Pour montrer l’adhésion des Français à ces sujets, l’association a lancé une pétition qui a recueilli, en pleine affaire Tony Meilhon, 300.000 signatures par Internet. « Le drame de Pornic, défend Xavier Bébin, ce n’est pas celui du suivi après la prison. Ce meurtre souligne la difficulté de la justice française à prendre en compte la dangerosité des condamnés, car tout au long de son parcours, Tony Meilhon avait fait preuve d’une grande violence.» Mardi, les sympathisants manifesteront sur le Champ-de-Mars, espérant sensibiliser les élus à leur demande. Ils espèrent que l’examen de la loi sur les jurés soit l’occasion d’un durcissement législatif visant les prédateurs sexuels.

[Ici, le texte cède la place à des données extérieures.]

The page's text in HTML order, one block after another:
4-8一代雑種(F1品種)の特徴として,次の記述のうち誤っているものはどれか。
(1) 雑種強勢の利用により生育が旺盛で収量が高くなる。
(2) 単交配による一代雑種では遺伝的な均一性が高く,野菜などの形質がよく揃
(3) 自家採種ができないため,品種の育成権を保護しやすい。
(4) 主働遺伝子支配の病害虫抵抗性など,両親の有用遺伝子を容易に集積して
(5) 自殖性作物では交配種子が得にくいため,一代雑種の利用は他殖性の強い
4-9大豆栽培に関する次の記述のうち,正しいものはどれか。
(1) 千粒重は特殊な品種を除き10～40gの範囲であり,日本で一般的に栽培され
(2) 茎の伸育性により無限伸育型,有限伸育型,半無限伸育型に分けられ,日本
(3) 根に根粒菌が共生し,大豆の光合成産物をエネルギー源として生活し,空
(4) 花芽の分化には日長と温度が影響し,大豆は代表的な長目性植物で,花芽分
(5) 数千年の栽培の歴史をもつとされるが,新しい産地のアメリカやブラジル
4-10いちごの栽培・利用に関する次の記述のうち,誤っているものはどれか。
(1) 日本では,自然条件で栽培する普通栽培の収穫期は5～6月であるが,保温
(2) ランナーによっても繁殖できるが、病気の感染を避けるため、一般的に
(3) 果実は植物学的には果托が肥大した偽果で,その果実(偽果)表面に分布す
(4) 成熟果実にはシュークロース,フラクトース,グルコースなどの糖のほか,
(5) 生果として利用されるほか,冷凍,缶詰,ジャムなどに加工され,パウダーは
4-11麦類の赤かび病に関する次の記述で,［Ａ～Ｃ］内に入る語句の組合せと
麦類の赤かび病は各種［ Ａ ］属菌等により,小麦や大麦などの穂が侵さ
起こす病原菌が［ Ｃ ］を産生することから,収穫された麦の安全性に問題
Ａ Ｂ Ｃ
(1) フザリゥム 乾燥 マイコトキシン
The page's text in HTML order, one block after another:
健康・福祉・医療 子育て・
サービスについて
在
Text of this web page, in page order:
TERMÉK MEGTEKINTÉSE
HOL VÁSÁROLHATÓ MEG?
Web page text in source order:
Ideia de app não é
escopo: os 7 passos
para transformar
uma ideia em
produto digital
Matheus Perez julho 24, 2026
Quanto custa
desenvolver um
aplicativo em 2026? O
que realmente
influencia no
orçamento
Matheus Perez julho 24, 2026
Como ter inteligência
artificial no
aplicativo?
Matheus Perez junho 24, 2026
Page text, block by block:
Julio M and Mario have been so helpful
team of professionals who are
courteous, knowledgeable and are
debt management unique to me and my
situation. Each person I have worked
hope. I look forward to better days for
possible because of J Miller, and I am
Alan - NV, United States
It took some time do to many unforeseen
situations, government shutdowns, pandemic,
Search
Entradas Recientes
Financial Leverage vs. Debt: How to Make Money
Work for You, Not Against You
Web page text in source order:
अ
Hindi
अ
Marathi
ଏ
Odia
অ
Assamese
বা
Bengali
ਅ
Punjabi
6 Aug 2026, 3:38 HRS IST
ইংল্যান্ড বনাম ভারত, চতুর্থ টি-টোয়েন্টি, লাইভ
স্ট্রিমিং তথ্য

Une partie des députés de la majorité partagent déjà certaines des préoccupations exprimées. Début mars, lors de la convention de l’UMP consacrée à l’application des peines, Jean-François Copé a défendu l’idée de supprimer les réductions de peine dites «automatiques». Celles-ci fonctionnent sur un principe du permis à points: le détenu bénéficie à son entrée en prison d’un crédit de jours, calculé en fonction de la durée de sa condamnation, qui diminue en cas de mauvaise conduite. Un détenu peut ainsi tabler sur deux mois de prison de moins par année d’incarcération (la première année  rapporte» trois mois). «Il faut que le lien entre la peine prononcée et la peine appliquée soit plus lisible», explique l’élu des Alpes-Maritimes Éric Ciotti. Plusieurs parlementaires ont déjà tenté de combattre ce dispositif. Le député souhaite également que la possibilité d’aménager la peine, étudiée pour toutes les personnes condamnées à deux ans de prison ou moins – et qui permet d’éviter l’incarcération – ne soit à l’avenir ouverte qu’aux condamnés à moins d’un an de détention. La Chancellerie n’est pas favorable à cette mesure, car le dispositif vient tout juste d’être mis en place, mais le débat promet de ressurgir.

Construction de prisons

En contrepartie, dans le rapport qu’il doit remettre dans les jours à venir au président de la République, Éric Ciotti milite en faveur d’un nouveau plan de construction de prisons qui permettrait d’ajouter 20.000 places de détention d’ici à 2015. Les réductions et aménagements de peine sont en effet utilisés pour réduire la surpopulation carcérale. Ils permettent aussi, estiment les cadres pénitentiaires, d’encourager les bons comportements en prison.

L’écart entre la peine prononcée et le temps passé sous les verrous est toutefois régulièrement montré du doigt. Plusieurs amendements en ce sens devraient être défendus à l’Assemblée en juin prochain, avec d’autant plus de vigueur qu’il s’agira alors du dernier grand texte «justice» avant la campagne électorale.